Trafics, blanchiment et règlements de comptes meurtriers illustrent les liens tissés entre les milieux mafieux et l’extrême droite, devenue l’indispensable alliée du président turc.
(...) Depuis cette alliance, le signe des loups gris fait florès lors des cérémonies de remise de diplôme des écoles de police. Il se fait en joignant trois doigts, avec l’index et l’auriculaire dressés en l’air pour dessiner un loup, animal totem de l’extrême droite turque et surnom de ses groupes paramilitaires des années 1970. Le serment prononcé par les forces spéciales de l’armée comme de la police n’est autre, d’ailleurs, que le serment dit « des idéalistes », ainsi que s’appellent les fascistes turcs.
En dépit de certaines tensions et désaccords, Devlet Bahçeli semble déterminé à suivre Erdoğan dans sa dérive autoritaire. Un autoritarisme qui s’accompagne d’une autre dérive, de nature mafieuse. L’alliance du sabre fasciste et du goupillon islamiste a en effet réactivé un triptyque vénéneux reliant extrême droite, crime organisé et services de sécurité, qui avait déjà marqué la Turquie des années 1990. Une série d’affaires l’illustre.
Des mafieux « amis » sortis de prison (...)
Trafic de cocaïne
La collusion entre l’extrême droite et les milieux mafieux se retrouve dans le trafic de drogue. Si le transit de l’héroïne de l’Afghanistan vers l’Europe remplissait les poches des « idéalistes » dans les années 1990, c’est la cocaïne qui est leur nouvel eldorado.
En provenance d’Amérique du Sud, la drogue acquise par ces groupes transite par cargo vers l’Europe, où elle est lâchée en pleine mer Méditerranée et récupérée par d’autres, ou alors directement importée en Turquie, notamment via le port de Mersin, où elle est ensuite distribuée vers la Russie ou vers les pays du Golfe et Israël, où elle se vend aux prix les plus élevés du marché mondial.
Signe d’impunité, ces liens occultes s’affichent parfois au grand jour, notamment dans une série de vidéos (...)
Règlements de comptes meurtriers
L’état de santé de Devlet Bahçeli, hospitalisé et absent pendant plusieurs mois de la scène publique au début de l’année, est par ailleurs générateur de tensions au sein du parti, en vue de son éventuelle succession. Ces derniers mois, la compétition pour le pouvoir a débouché sur plusieurs altercations physiques et même sur des blessés par armes à feu. C’est ce que rapporte un journaliste turc en exil, fin connaisseur du milieu, qui précise que chaque camp se reposerait, pour ses actions coup de poing, sur l’aide de différents clans mafieux. (...)
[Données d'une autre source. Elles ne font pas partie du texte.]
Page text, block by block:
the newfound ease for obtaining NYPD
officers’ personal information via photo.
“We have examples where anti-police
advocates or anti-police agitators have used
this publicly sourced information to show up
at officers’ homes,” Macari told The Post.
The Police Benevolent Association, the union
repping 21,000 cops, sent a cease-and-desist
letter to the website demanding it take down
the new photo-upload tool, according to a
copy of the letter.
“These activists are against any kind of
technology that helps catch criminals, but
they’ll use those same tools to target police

Blanchiment d’argent dans le nord de Chypre
Le pacte faustien forgé entre l’AKP d’Erdoğan et le MHP, en dépit de la proximité revendiquée de ce dernier avec le crime organisé, intervient dans un contexte où les affaires de corruption touchant des proches du pouvoir se multiplient.
Le pays est devenu une plaque tournante du blanchiment de l’argent sale des criminels turcs mais aussi étrangers (...)
La Turquie dans le top 10 du crime organisé
Le Global Organized Crime Index est un organisme international financé par les États-Unis et l’Union européenne, chargé de mesurer l’emprise de la criminalité organisée dans le monde. Dans son rapport 2025, il plaçait la Turquie au 10e rang sur les 193 pays étudiés (la France occupe le 56e rang). Le rapport pointe notamment la passivité et la complicité des autorités concernant le trafic de drogue ou d’êtres humains. Il met également en garde contre le blanchiment d’argent, « qui implique probablement des individus insérés dans l’appareil étatique ».